Re: [BENCHMARK] 2.5.40-mm2 with contest

From: Con Kolivas (conman@kolivas.net)
Date: Thu Oct 10 2002 - 18:17:27 EST


-----BEGIN PGP SIGNED MESSAGE-----
Hash: SHA1

On Friday 11 Oct 2002 3:40 am, Bill Davidsen wrote:
> On Tue, 8 Oct 2002, Con Kolivas wrote:
> > > Problem is, users have said they don't want that. They say that they
> > > want to copy ISO images about all day and not swap.
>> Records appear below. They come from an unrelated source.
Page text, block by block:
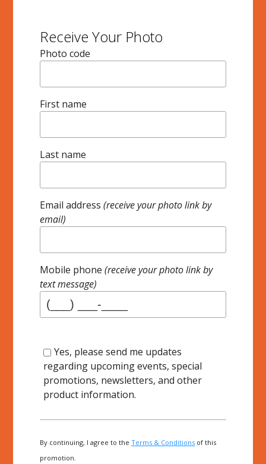
Receive Your Photo
Photo code
First name
Last name
Email address(receive your photo link by
email)
Mobile phone(receive your photo link by
text message)
Yes, please send me updates
regarding upcoming events, special
promotions, newsletters, and other
product information.
By continuing, I agree to theTerms & Conditions of this
promotion.
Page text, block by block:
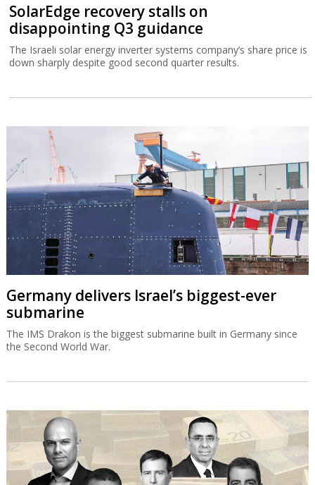
SolarEdge recovery stalls on
disappointing Q3 guidance
The Israeli solar energy inverter systems company’s share price is
down sharply despite good second quarter results.
Germany delivers Israel’s biggest-ever
submarine
The IMS Drakon is the biggest submarine built in Germany since
the Second World War.
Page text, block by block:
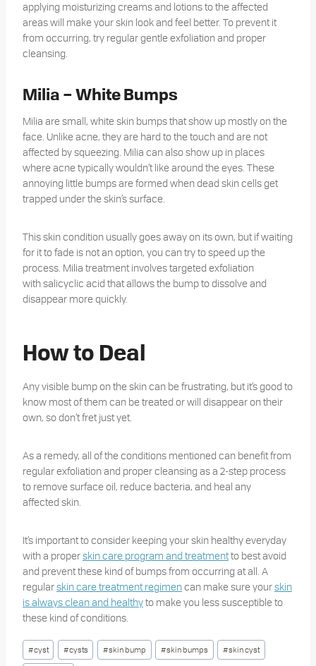
applying moisturizing creams and lotions to the affected
areas will make your skin look and feel better. To prevent it
from occurring, try regular gentle exfoliation and proper
cleansing.
Milia – White Bumps
Milia are small, white skin bumps that show up mostly on the
face. Unlike acne, they are hard to the touch and are not
affected by squeezing. Milia can also show up in places
where acne typically wouldn’t like around the eyes. These
annoying little bumps are formed when dead skin cells get
trapped under the skin’s surface.
This skin condition usually goes away on its own, but if waiting
for it to fade is not an option, you can try to speed up the
process. Milia treatment involves targeted exfoliation
with salicyclic acid that allows the bump to dissolve and
disappear more quickly.
How to Deal
Any visible bump on the skin can be frustrating, but it’s good to
know most of them can be treated or will disappear on their
own, so don’t fret just yet.
As a remedy, all of the conditions mentioned can benefit from
regular exfoliation and proper cleansing as a 2-step process
to remove surface oil, reduce bacteria, and heal any
affected skin.
It’s important to consider keeping your skin healthy everyday
with a properskin care program and treatmentto best avoid
and prevent these kind of bumps from occurring at all. A
regularskin care treatment regimencan make sure yourskin
is always clean and healthyto make you less susceptible to
these kind of conditions.
Post
Tags:
#cyst #cysts #skin bump #skin bumps #skin cyst
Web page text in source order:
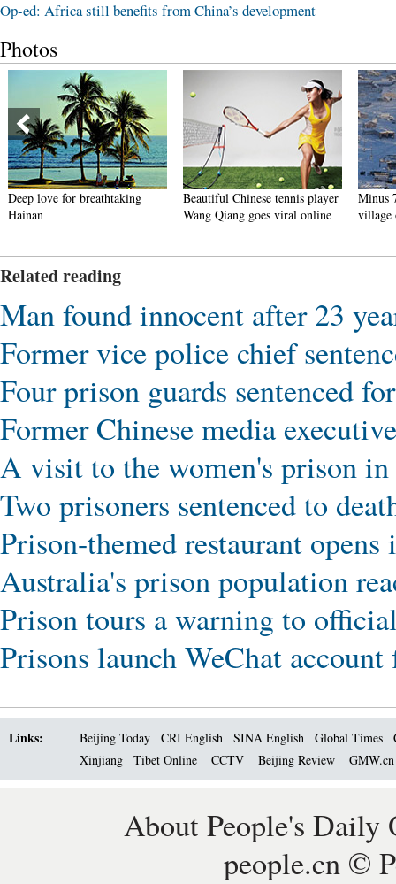
Op-ed: Africa still benefits from China’s development
Photos
Deep love for breathtaking
Hainan
Beautiful Chinese tennis player
Wang Qiang goes viral online
Minus
village
Related reading
Man found innocent after 23
Former vice police chief
Four prison guards sentenced
Former Chinese media
A visit to the women's prison in
Two prisoners sentenced to
Prison-themed restaurant
Australia's prison population
Prison tours a warning to
Prisons launch WeChat
Links: Beijing Today CRI English SINA English Global Times
Xinjiang
Tibet Online CCTV Beijing Review
About People's Daily
people.cn ©
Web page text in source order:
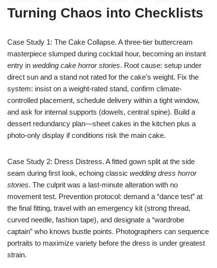
Turning Chaos into Checklists
Case Study 1: The Cake Collapse. A three-tier buttercream
masterpiece slumped during cocktail hour, becoming an instant
entry in wedding cake horror stories. Root cause: setup under
direct sun and a stand not rated for the cake’s weight. Fix the
system: insist on a weight-rated stand, confirm climate-
controlled placement, schedule delivery within a tight window,
and ask for internal supports (dowels, central spine). Build a
dessert redundancy plan—sheet cakes in the kitchen plus a
photo-only display if conditions risk the main cake.
Case Study 2: Dress Distress. A fitted gown split at the side
seam during first look, echoing classic wedding dress horror
stories. The culprit was a last-minute alteration with no
movement test. Prevention protocol: demand a “dance test” at
the final fitting, travel with an emergency kit (strong thread,
curved needle, fashion tape), and designate a “wardrobe
captain” who knows bustle points. Photographers can sequence
portraits to maximize variety before the dress is under greatest
strain.
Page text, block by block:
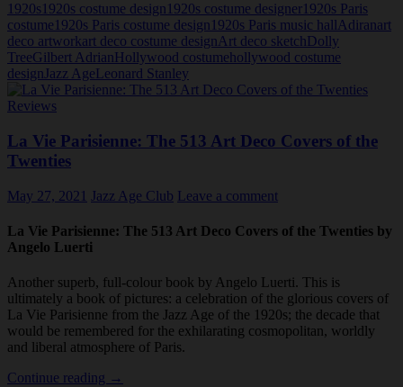
Adrian
and
Dolly
Tree
1920s 1920s costume design 1920s costume designer 1920s Paris
costume 1920s Paris costume design 1920s Paris music hallAdiranart
deco artworkart deco costume designArt deco sketchDolly
TreeGilbert AdrianHollywood costumehollywood costume
design Jazz AgeLeonard Stanley
Reviews
La Vie Parisienne: The 513 Art Deco Covers of the
Twenties
May 27, 2021 Jazz Age Club Leave a comment
La Vie Parisienne: The 513 Art Deco Covers of the Twenties by
Angelo Luerti
Another superb, full-colour book by Angelo Luerti. This is
ultimately a book of pictures: a celebration of the glorious covers of
La Vie Parisienne from the Jazz Age of the 1920s; the decade that
would be remembered for the exhilarating cosmopolitan, worldly
and liberal atmosphere of Paris.
Continue reading La
→
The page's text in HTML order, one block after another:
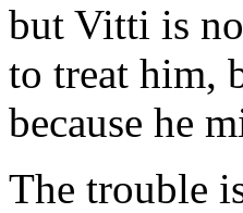
but Vitti is
to treat him,
because he
The trouble
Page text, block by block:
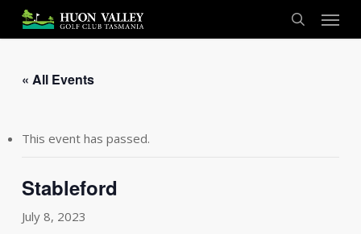
main
search
Menu
« All Events
This event has passed.
Stableford
July 8, 2023
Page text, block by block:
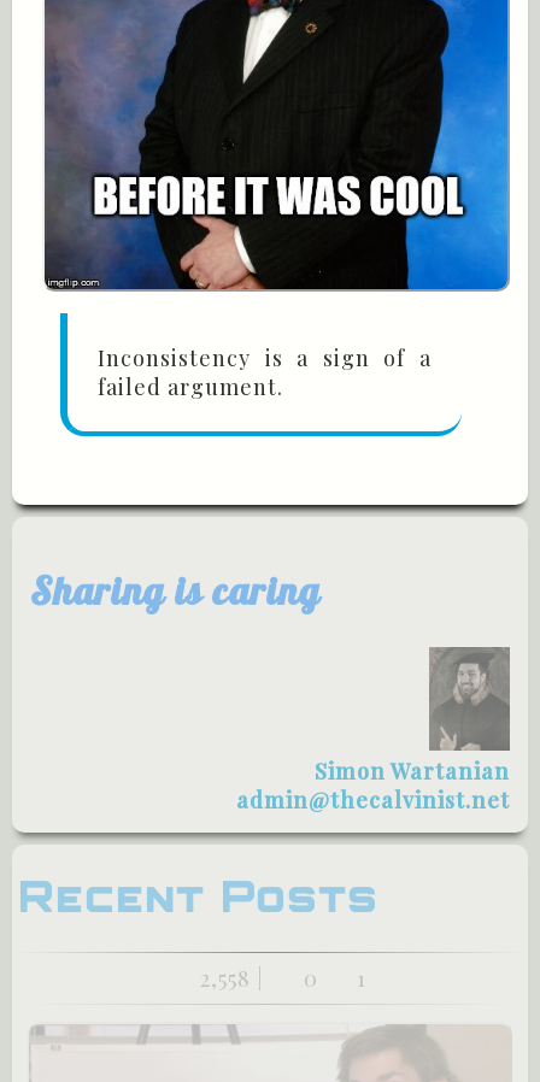
Inconsistency is a sign of a
failed argument.
Sharing is caring
Simon Wartanian
admin@thecalvinist.net
Recent Posts
2,558 | 0 1
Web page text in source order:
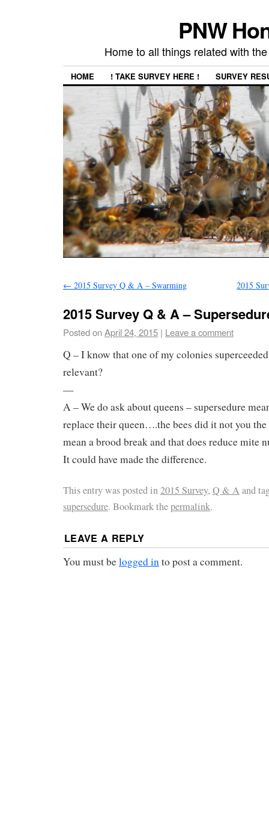
PNW
Home to all things related with
HOME ! TAKE SURVEY HERE ! SURVEY
← 2015 Survey Q & A – Swarming 2015
2015 Survey Q & A –
Posted onApril 24, 2015 | Leave a comment
Q – I know that one of my colonies
relevant?
—
A – We do ask about queens – supersedure
replace their queen….the bees did it not you the
mean a brood break and that does reduce mite
It could have made the difference.
This entry was posted in2015 Survey, Q & A and
supersedure. Bookmark thepermalink.
LEAVE A REPLY
You must belogged into post a comment.
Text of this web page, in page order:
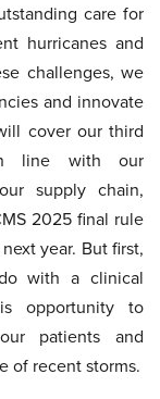
care for
hurricanes and
challenges, we
and innovate
cover our third
line with our
supply chain,
2025 final rule
year. But first,
with a clinical
opportunity to
patients and
of recent storms.
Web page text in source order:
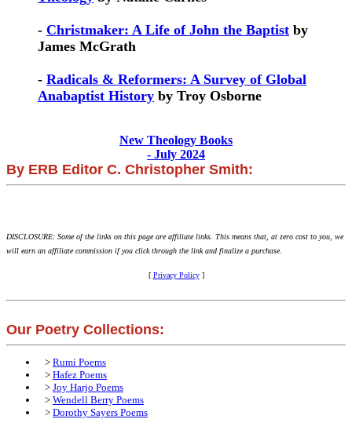
- Christmaker: A Life of John the Baptist by
James McGrath
- Radicals & Reformers: A Survey of Global
Anabaptist History by Troy Osborne
New Theology Books
- July 2024
By ERB Editor C. Christopher Smith:
DISCLOSURE: Some of the links on this page are affiliate links. This means that, at zero cost to you, we
will earn an affiliate commission if you click through the link and finalize a purchase.
[ Privacy Policy]
Our Poetry Collections:
> Rumi Poems
> Hafez Poems
> Joy Harjo Poems
> Wendell Berry Poems
> Dorothy Sayers Poems
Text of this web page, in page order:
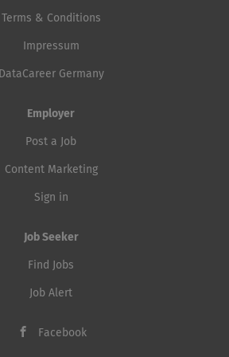
Terms & Conditions
Impressum
DataCareer Germany
Employer
Post a Job
Content Marketing
Sign in
Job Seeker
Find Jobs
Job Alert
Facebook
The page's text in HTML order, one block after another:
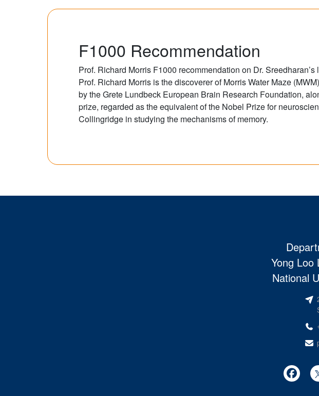
F1000 Recommendation
Prof. Richard Morris F1000 recommendation on Dr.
Prof. Richard Morris is the discoverer of Morris Water Maze
by the Grete Lundbeck European Brain Research Foundation,
prize, regarded as the equivalent of the Nobel Prize for
Collingridge in studying the mechanisms of memory.
Yong Loo
National
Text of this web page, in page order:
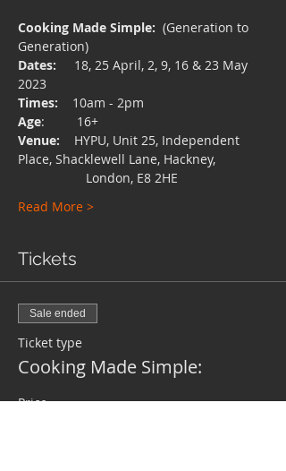
Cooking Made Simple: (Generation to
Generation)
Dates: 18, 25 April, 2, 9, 16 & 23 May
2023
Times: 10am - 2pm
Age:         16+
Venue: HYPU, Unit 25, Independent
Place, Shacklewell Lane, Hackney,
London, E8 2HE
Read More >
Tickets
Sale ended
Ticket type
Cooking Made Simple:
Price
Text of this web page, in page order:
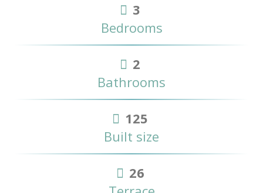
3
Bedrooms
2
Bathrooms
125
Built size
26
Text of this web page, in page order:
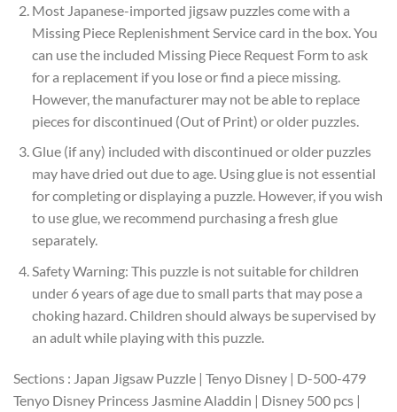
Most Japanese-imported jigsaw puzzles come with a
Missing Piece Replenishment Service card in the box. You
can use the included Missing Piece Request Form to ask
for a replacement if you lose or find a piece missing.
However, the manufacturer may not be able to replace
pieces for discontinued (Out of Print) or older puzzles.
Glue (if any) included with discontinued or older puzzles
may have dried out due to age. Using glue is not essential
for completing or displaying a puzzle. However, if you wish
to use glue, we recommend purchasing a fresh glue
separately.
Safety Warning: This puzzle is not suitable for children
under 6 years of age due to small parts that may pose a
choking hazard. Children should always be supervised by
an adult while playing with this puzzle.
Sections : Japan Jigsaw Puzzle | Tenyo Disney | D-500-479
Tenyo Disney Princess Jasmine Aladdin | Disney 500 pcs |
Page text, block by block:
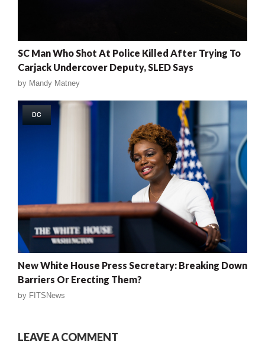
SC Man Who Shot At Police Killed After Trying To
Carjack Undercover Deputy, SLED Says
by Mandy Matney
DC
New White House Press Secretary: Breaking Down
Barriers Or Erecting Them?
by FITSNews
LEAVE A COMMENT
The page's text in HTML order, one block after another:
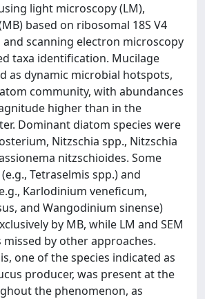
light microscopy (LM),
based on ribosomal 18S V4
and scanning electron microscopy
taxa identification. Mucilage
as dynamic microbial hotspots,
community, with abundances
higher than in the
Dominant diatom species were
Nitzschia spp., Nitzschia
nitzschioides. Some
Tetraselmis spp.) and
Karlodinium veneficum,
and Wangodinium sinense)
by MB, while LM and SEM
missed by other approaches.
one of the species indicated as
producer, was present at the
the phenomenon, as
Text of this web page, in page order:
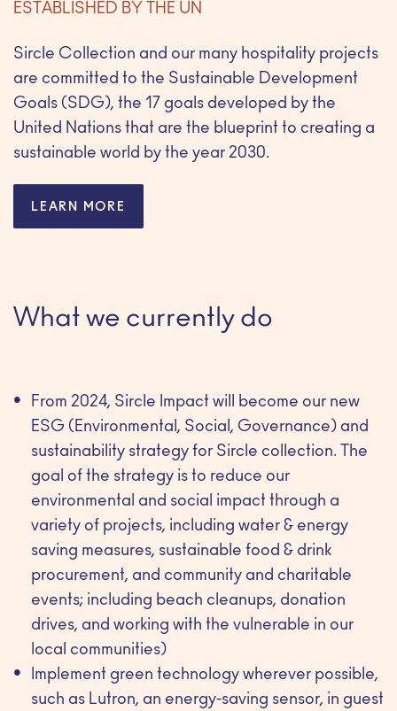
ESTABLISHED BY THE UN
Sircle Collection and our many hospitality projects
are committed to the Sustainable Development
Goals (SDG), the 17 goals developed by the
United Nations that are the blueprint to creating a
sustainable world by the year 2030.
LEARN MORE
What we currently do
From 2024, Sircle Impact will become our new
ESG (Environmental, Social, Governance) and
sustainability strategy for Sircle collection. The
goal of the strategy is to reduce our
environmental and social impact through a
variety of projects, including water & energy
saving measures, sustainable food & drink
procurement, and community and charitable
events; including beach cleanups, donation
drives, and working with the vulnerable in our
local communities)
Implement green technology wherever possible,
such as Lutron, an energy-saving sensor, in guest
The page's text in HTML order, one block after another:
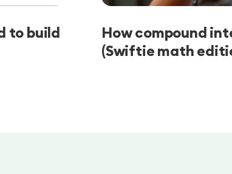
to build
How compound
(Swiftie math
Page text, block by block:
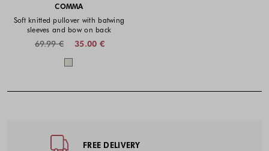
COMMA
Soft knitted pullover with batwing
sleeves and bow on back
35.00 €
69.99 €
Colors available
Footer - Quick Links, Contact
FREE DELIVERY
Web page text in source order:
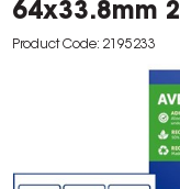
64x33.8mm
Product Code: 2195233
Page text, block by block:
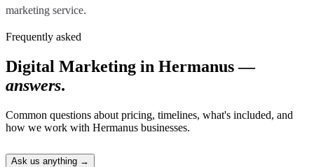
marketing service.
Frequently asked
Digital Marketing in Hermanus —
answers.
Common questions about pricing, timelines, what's included, and
how we work with Hermanus businesses.
Ask us anything →
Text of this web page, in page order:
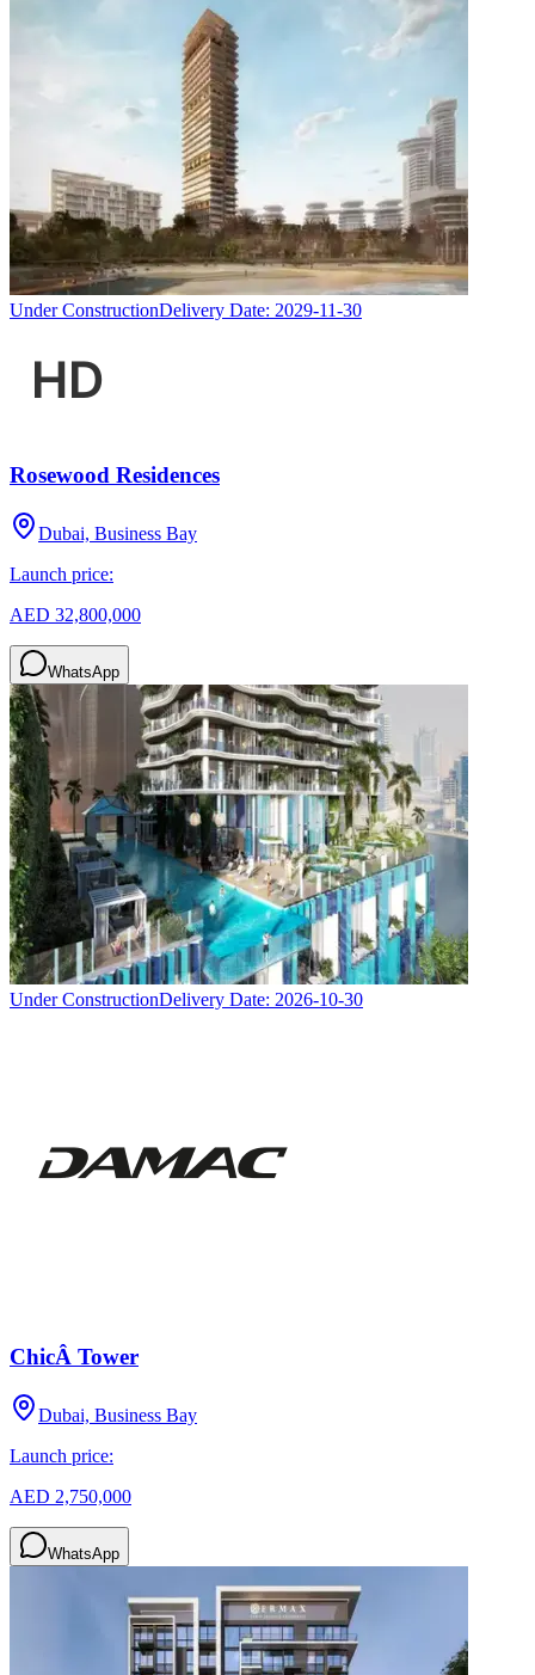
Under ConstructionDelivery Date: 2029-11-30
Rosewood Residences
Dubai, Business Bay
Launch price:
AED 32,800,000
WhatsApp
Under ConstructionDelivery Date: 2026-10-30
ChicÂ Tower
Dubai, Business Bay
Launch price:
AED 2,750,000
WhatsApp
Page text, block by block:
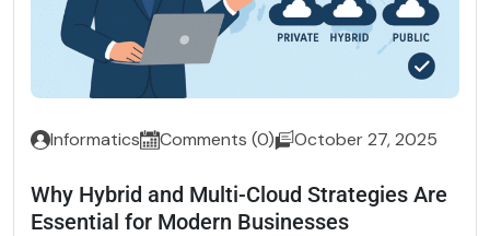
Informatics Comments (0) October 27, 2025
Why Hybrid and Multi-Cloud Strategies Are
Essential for Modern Businesses
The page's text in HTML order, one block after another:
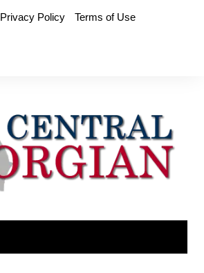
Privacy Policy
Terms of Use
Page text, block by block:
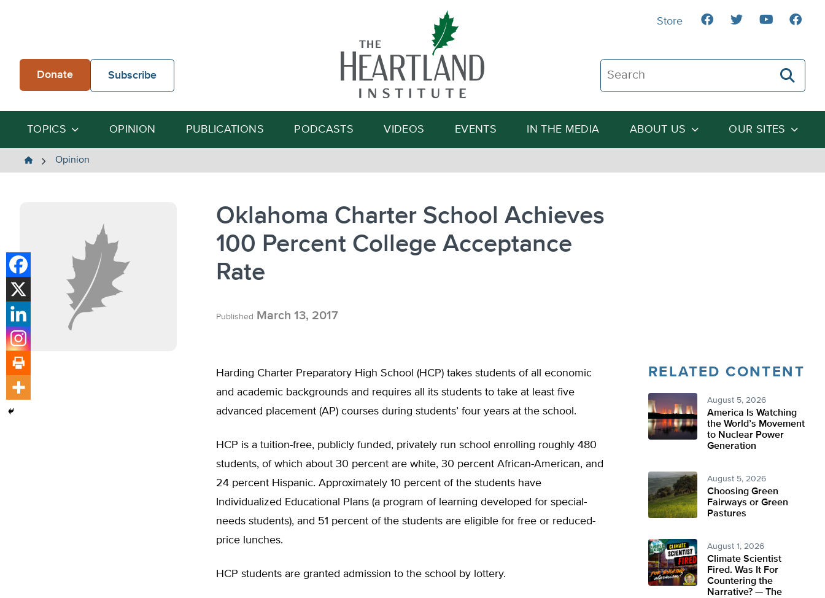
Donate Subscribe
Search The Heartland Institute
Search
TOPICS OPINION PUBLICATIONS PODCASTS VIDEOS EVENTS IN THE MEDIA ABOUT US OUR SITES
Store
The
Opinion
Oklahoma Charter School Achieves
100 Percent College Acceptance
Rate
Published March 13, 2017
Harding Charter Preparatory High School (HCP) takes students of all economic
and academic backgrounds and requires all its students to take at least five
advanced placement (AP) courses during students’ four years at the school.
HCP is a tuition-free, publicly funded, privately run school enrolling roughly 480
students, of which about 30 percent are white, 30 percent African-American, and
24 percent Hispanic. Approximately 10 percent of the students have
Individualized Educational Plans (a program of learning developed for special-
needs students), and 51 percent of the students are eligible for free or reduced-
price lunches.
HCP students are granted admission to the school by lottery.
RELATED CONTENT
August 5, 2026
America Is Watching
the World’s Movement
to Nuclear Power
Generation
August 5, 2026
Choosing Green
Fairways or Green
Pastures
August 1, 2026
Climate Scientist
Fired. Was It For
Countering the
Narrative? — The
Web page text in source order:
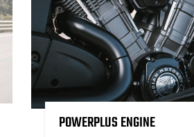
POWERPLUS ENGINE

I think.
> >
> > But do they really want that or do they think they want that without
> > knowing the consequences of such a setting?
>
> I have been able to tune bdflush in 2.4-aa kernels to be much more
> aggressive about moving data to disk under write pressure, and that has
> been a big plus in terms of both getting the write completed in less real
> time and fewer big pauses doing trivial things like uncovering a window. I
> see less swap used.
>
> > > It worries me. It means that we'll be really slow to react to sudden
> > > load swings, and it increases the complexity of the analysis and
> > > testing. And I really do want to give the user a single knob,
> > > which has understandable semantics and for which I can feasibly test
> > > all operating regions.
> > >
> > > I really, really, really, really don't want to get too fancy in there.
> >
> > Well I made it as simple as I possibly could. It seems to do what they
> > want (not swappy) but not at the expense of making the machine never
> > swapping when it really needs to - and the performance seems to be better
> > all round in real usage. I guess the only thing is it isn't a fixed
> > number... unless we set a maximum swappiness level or... but then it
> > starts getting unnecessarily complicated with questionable benefits.
>
> I'm going to try this patch, but building a kernel on my standard test
> machine is painfully slow, so it will come after 41-ac2. It appears to
> address the balance issue dynamically.
>

I've been playing with the feedback loop a bit more and made it respond more
relative to the pressure present, and not have the "magic number" of 10 times
the gain on the positive arm. I'm getting good results with it. Check it out
below. I think if you want to give the users a "knob" then limiting the
max_vm_swappiness rather than the current vm_swappiness would work.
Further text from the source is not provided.